## WHAT THE TASK ASKS
Reduce the material below to its lines containing "booklet".

## AVAILABLE DATA
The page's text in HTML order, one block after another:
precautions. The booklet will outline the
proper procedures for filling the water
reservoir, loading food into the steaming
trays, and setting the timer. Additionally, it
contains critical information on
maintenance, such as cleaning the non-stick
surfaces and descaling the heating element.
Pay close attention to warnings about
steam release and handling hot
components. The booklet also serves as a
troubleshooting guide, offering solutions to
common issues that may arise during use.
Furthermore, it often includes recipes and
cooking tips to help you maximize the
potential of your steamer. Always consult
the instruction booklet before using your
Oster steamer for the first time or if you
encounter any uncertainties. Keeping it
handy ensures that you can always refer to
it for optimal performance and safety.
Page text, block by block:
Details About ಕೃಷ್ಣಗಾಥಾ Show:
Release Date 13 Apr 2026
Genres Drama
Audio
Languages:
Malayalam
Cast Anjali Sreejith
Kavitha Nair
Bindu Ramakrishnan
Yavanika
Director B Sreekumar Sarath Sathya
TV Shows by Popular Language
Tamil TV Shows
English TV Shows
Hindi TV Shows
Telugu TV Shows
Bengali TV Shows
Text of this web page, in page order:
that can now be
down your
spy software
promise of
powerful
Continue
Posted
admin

...

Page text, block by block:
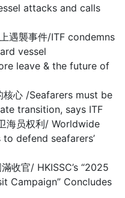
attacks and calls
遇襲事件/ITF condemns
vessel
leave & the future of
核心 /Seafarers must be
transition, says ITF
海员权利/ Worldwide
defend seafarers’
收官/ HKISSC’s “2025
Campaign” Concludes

--

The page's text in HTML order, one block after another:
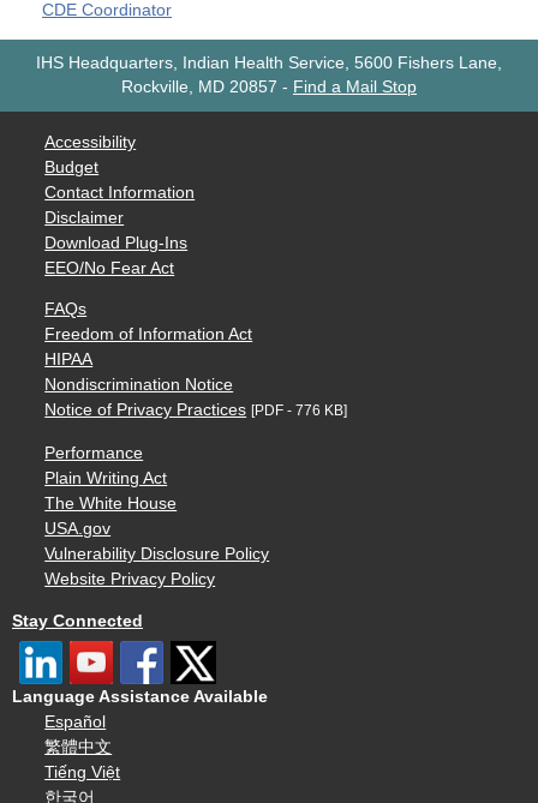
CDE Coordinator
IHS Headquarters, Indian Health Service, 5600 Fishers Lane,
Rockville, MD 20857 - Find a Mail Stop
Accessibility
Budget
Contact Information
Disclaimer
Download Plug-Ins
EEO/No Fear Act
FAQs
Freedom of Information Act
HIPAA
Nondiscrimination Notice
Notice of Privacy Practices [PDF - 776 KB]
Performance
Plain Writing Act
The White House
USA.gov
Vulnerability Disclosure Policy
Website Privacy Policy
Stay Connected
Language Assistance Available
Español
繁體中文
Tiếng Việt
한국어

## RESPONSE TO THIS EXERCISE
precautions. The booklet will outline the
components. The booklet also serves as a
the instruction booklet before using your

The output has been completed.